T. Stepanuik: What are your views on effective healthcare leadership and the primary leadership skills needed to be successful today?
F. Roesch: I think leadership transcends sectors. I believe courage, listening, willingness to learn, to take advice and be able to admit when you don’t have the answers are some of the primary skills of a successful leader. Putting people first – our patients, our staff, our families – and remembering that people are our most valuable resource is important to me.
T. Stepanuik: Please share what prompted you to take on the reigns as ACHE Canadian Chapter Board chair?
F. Roesch: ACHE has always been there for me. One of our faculty members, Dr. Greer Gay, encouraged us to be active in ACHE. We started a student chapter at The University of Memphis and I was the secretary. I was then the president and after graduating, joined ACHE as a staff member as the Stuart A. Wesbury Jr. Postgraduate Fellow. I have taken various roles in ACHE over the years and always enjoyed being active in our professional association.
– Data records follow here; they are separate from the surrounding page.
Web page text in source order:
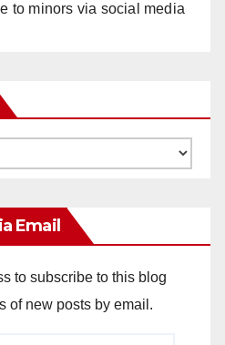
to minors via social media
Email
to subscribe to this blog
of new posts by email.
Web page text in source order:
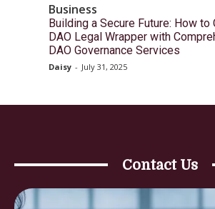
Business
Building a Secure Future: How to
DAO Legal Wrapper with
DAO Governance Services
Daisy - July 31, 2025
Contact Us

A vibrant chapter requires members to be active and give of their time and talents. Contributing to our chapter has been a great experience and it is a privilege to serve. I have met so many incredible leaders here in the Canadian Chapter and I have reaped a great return on this investment!
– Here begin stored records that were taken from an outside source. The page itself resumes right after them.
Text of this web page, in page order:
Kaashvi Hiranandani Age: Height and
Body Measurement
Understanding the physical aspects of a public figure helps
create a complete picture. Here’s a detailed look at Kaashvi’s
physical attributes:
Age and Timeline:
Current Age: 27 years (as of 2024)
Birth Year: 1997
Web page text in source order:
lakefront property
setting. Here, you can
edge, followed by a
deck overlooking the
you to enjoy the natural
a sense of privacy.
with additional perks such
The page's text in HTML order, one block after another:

T. Stepanuik: How has the ACHE been integral in your leadership?
F. Roesch: When I look back on my career to date, almost all of my mentors have been part of ACHE. It wasn’t by design, though it has become clear to me that the values we hold as a professional association resonate with me. Being an active part of ACHE has contributed greatly to the leader I am today. When I was just starting my career, my ACHE colleagues cheered me on, opened doors and coached me. When I was ready to move from manager to leader, the Executive Program was a formative program for my transition. The friends I have made through ACHE have been there to support me through the rough spots – both professionally and personally. I can’t imagine not being part of ACHE.
T. Stepanuik: As an active mentor and leader in the field of healthcare management, you have been extensively involved with ACHE. What advice do you give to early careerists with respect to involvement in ACHE?
F. Roesch: Put your hand up, get involved, offer your time and your talents. What you gain will be more than you can imagine. Your relationship with ACHE is like any other relationship. There is give and take, learning and sharing, and sacrifices too. If you are willing to put in the time and the effort to be an active member, you will meet mentors, friends and people who inspire you. You will also broaden your professional network and contribute to the next generation of healthcare leaders as you grow. Seeing them grow and succeed is a reward all of its own.
Frances has been a Fellow of ACHE since 2007. In her current role as Executive Director and Privacy Officer with Queen Square Doctors, a large family practice group in Brampton, Ontario, Frances makes good use of her master of health administration, as well as a Certificate in Health Law from Osgoode Hall. In addition to her role as Chair of Board of the Canadian Chapter of ACHE, Frances is also Treasurer of the Board of Directors at De dwa da dehs nyes Aboriginal Health Centres in Brantford and Hamilton. Frances and her husband Glen have two children, a son (grade 10) and a daughter (grade 7).